Five years later, I flipped the red pacifier up and down, listening to the light clicking sound and remembering that night. I turned it over in my hand, trying to decide to which pile it belonged. I wondered whether I would remember how it felt to be a new mother without the places and the objects to prompt me. Will I remember the first time Quinlan got the flu if I don’t have the Winnie the Pooh that he threw up on and then I bleached, causing some of the golden hair to turn white? If I don’t go to Douglas Park in Santa Monica, will I remember the way Quinlan looked the day he realized that ducks could fly and swim? If I don’t go to Paradise Cove on Sundays, will I remember the feeling of the sun on my head and Dorothea’s sleeping body melting into my chest?
Los Angeles is the place I was born into motherhood.
At the same time that I prepare to leave Los Angles behind, I’m simultaneously leaving behind the intellectual space of early motherhood, thanks to Adrienne Rich. I was introduced to Rich’s poems almost ten years ago, when I was laboring in a soulless job and a friend gave me a copy of Rich’s Dark Fields of the Republic, with one line underlined twice in red pen: “You can call on beauty still and it will leap from all directions.”
Until several months ago, when a fellow Literary Mama editor asked me to review a book of criticism related to Rich’s Of Woman Born, I hadn’t read any of Rich’s prose. I picked up a copy of Of Woman Born, and before I had finished the first chapter, I felt like Rich was helping me pack up the motherhood baggage I have carried. She was preparing me to occupy a new mental mothering space.
When I started writing “Mother and Other,” my son was three and my daughter was an infant. Negotiating with myself about what it meant to be a mother was a struggle often laced with guilt, unease, and discomfort. As a new mother, I felt so much pain in trying to determine where my identity as a mother began and where my identity as a non-mother ended, and it prompted me to write “Mother and Other.”
In my beginning column, I wrote, “I’ve been a Mommy for three-and-a-half years, and that’s not very long compared to the 33-and-a-half years that I’ve been Rachel. But Mommy has been known to swallow Rachel whole.”
When I read Rich’s words, I felt like she had been watching over me for the past five years. “Once in awhile someone used to ask me, ‘Don’t you ever write poems about your children?’ . . . For me poetry was where I lived as no-one’s mother, where I existed as myself” (p. 31).
In her words, my angst suddenly had a voice.
After reading Rich, I felt a new peace about the hours I spent away from my children each week, making poems or fiction. I already knew that I was a happier, more emotionally available, and far more patient mother when I worked than when I didn’t, but Rich made me see that it was our culture more than my children’s true needs that spawned the guilt I felt about those hours away from them. Adrienne Rich has ushered me into a more comfortable place of being mother and not-mother at the same time.
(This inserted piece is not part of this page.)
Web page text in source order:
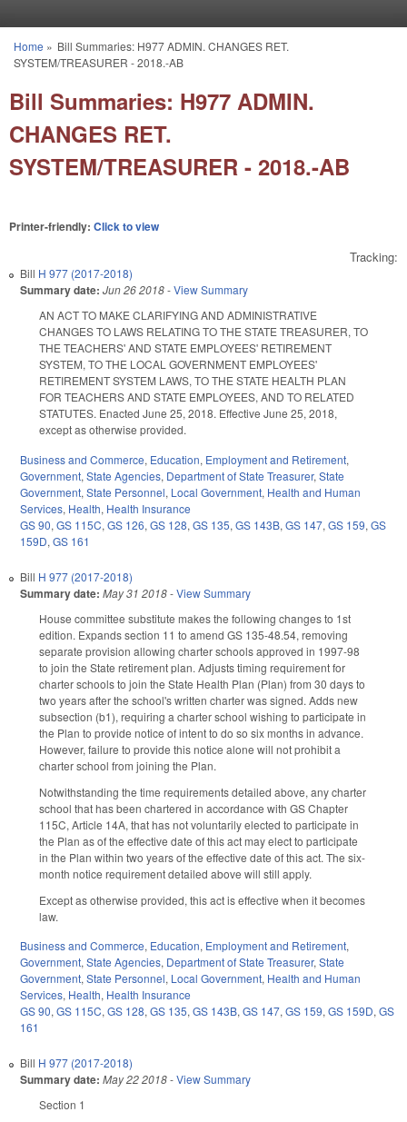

So, as I prepare to leave Los Angeles for New York, I also feel ready to leave the topic of “Mother and Other.” I’m ready to move into a loud, always-moving city that will fill me with new energy, and Rich’s words have given me the space I need to explore what the city has to offer.
As I kneeled in the garage before those piles of objects with the pacifier in my hand, I thought about all the changes ahead in New York and all of the ways that my children and I will continue to evolve, together and as individuals. I closed my hand around the pacifier for a moment and then launched it into pile number three.